Pemerintah tengah menggodok revisi Peraturan Pemerintah (PP) Nomor 79 tahun 2010 secara intensif. Revisi beleid yang mengatur biaya operasi yang dapat dikembalikan (cost recovery) dan pajak penghasilan di bidang usaha hulu minyak dan gas bumi (migas) tersebut diharapkan rampung tahun ini.

Menteri Energi dan Sumber Daya Mineral (ESDM) Sudirman Said mengatakan, perubahan aturan itu merupakan salah satu terobosan untuk meningkatkan investasi hulu migas di Indonesia. “Apa yang bisa dipercepat  dan bisa mendorong investasi akan kami berikan,” kata dia kepada Katadata, Kamis (21/7).

Sebagai gambaran, investasi hulu migas pada semester I tahun ini hanya mencapai US$ 5,65 miliar. Nilainya menurun 27 persen dari realisasi investasi periode sama tahun lalu yang sebesar US$ 7,74 miliar. (Baca: Investasi Hulu Migas Semester I-2016 Turun 27 Persen)

Berdasarkan kondisi tersebut, menurut Direktur Jenderal Migas I.G.N. Wiratmaja Puja, pemerintah memang perlu membuat terobosan agar investasi hulu migas di dalam negeri lebih menarik. Untuk itulah, Kementerian ESDM mengajukan revisi PP Nomor 79 tahun 2010 melalui Kementerian Koordinator Bidang Perekonomian.

Menurut Wiratmaja, Kementerian ESDM sudah menghimpun usulan dari para pemangku kepentingan di sektor migas. Mulai dari Indonesia Petroleum Association (IPA), Komite Eksplorasi Nasional, Ikatan Ahli Teknik Perminyakan Indonesia dan Ikatan Ahli Geologi Indonesia.

Selanjutnya, draf revisi PP tersebut dibahas dengan Kementerian Koordinator Perekonomian.

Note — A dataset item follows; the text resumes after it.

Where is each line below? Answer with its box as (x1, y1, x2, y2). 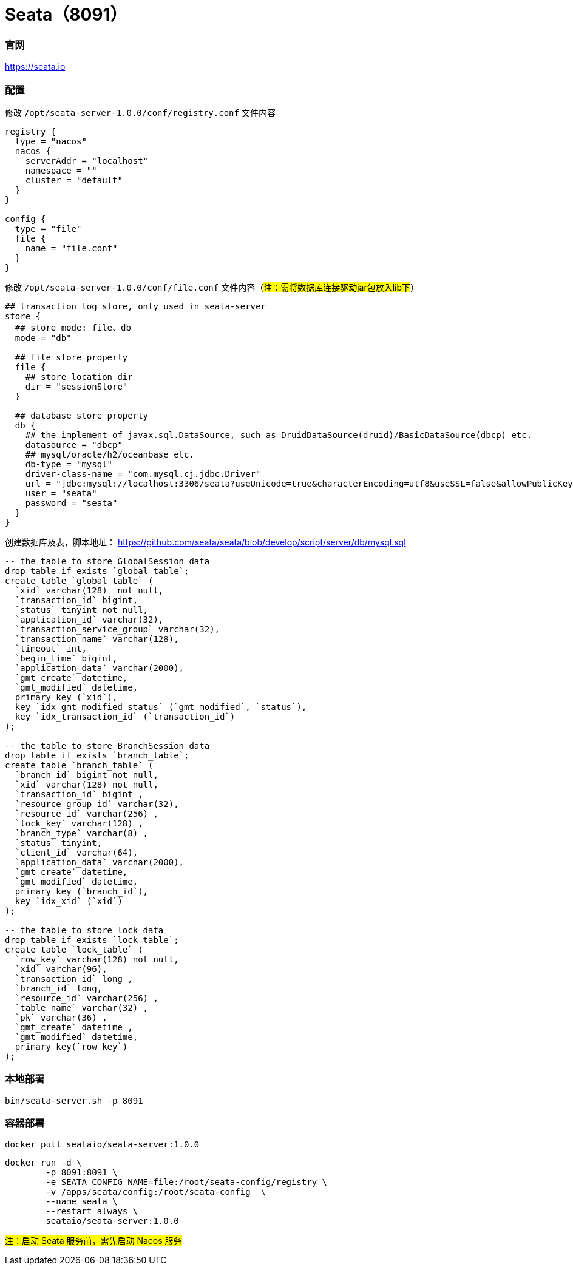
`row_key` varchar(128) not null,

Pembahasannya akan melibatkan pula Kementerian Keuangan dan Badan Perencanaan Pembangunan Nasional (Bappenas).

Wiratmaja menjelaskan, salah satu poin yang diusulkan adalah perubahan dalam perhitungan pendapatan dan biaya (ring fencing) dari Plan of Development (PoD) basis menjadi Blok Basis. Bahkan, untuk beberapa kasus khusus, perhitungannya berdasarkan National Basis. (Baca: Beri Insentif, Pemerintah Amandemen Kontrak Migas)

Direktur IPA Sammy Hamzah mengatakan, salah satu faktor penyebab turunnya investasi di sektor hulu migas adalah harga minyak yang belum stabil. Untuk itu perlu adanya insentif bagi para pelaku industri.

Menurut dia, salah satu yang bisa dilakukan pemerintah adalah dengan merevisi aturan mengenai cost recovery. “Permasalahan yang selama ini belum juga terselesaikan, apabila bisa diselesaikan itu sudah merupakan insentif tersendiri. Contohnya revisi PP Nomor 79 tahun 2010,” kata dia kepada Katadata, Kamis (21/7).

Sedangkan Direktur Eksekutif IPA Marjolijn Majong mengatakan, dalam revisi aturan itu, pelaku usaha migas hulu menginginkan agar pemerintah kembali menerapkan prinsip assume and discharge untuk perpajakan atau pajak ditanggung pemerintah. Alasannya sebelum ada PP 79 tahun 2010, industri hulu migas juga memakai prinsip assume and discharge. 

Sebelum ada aturan itu, kontraktor migas harus membayar pajak langsung ke pemerintah dan langsung dikembalikan lagi. “Tapi sesudah ada PP 79, prosesnya muter-muter,” ujar dia. “Ini menahan arus kas kontraktor”. (Baca: Asosiasi Migas Usul Kerugian Negara Dihapus dari Aturan Cost Recovery)

Marjolijn juga mengusulkan agar pemerintah menghapus sejumlah pajak yang muncul setelah penerbitan PP 79. Sekadar informasi, sebelum ada peraturan pemerintah tersebut hanya ada pajak penghasilan dan pajak dividen atau Branch Profit Tax.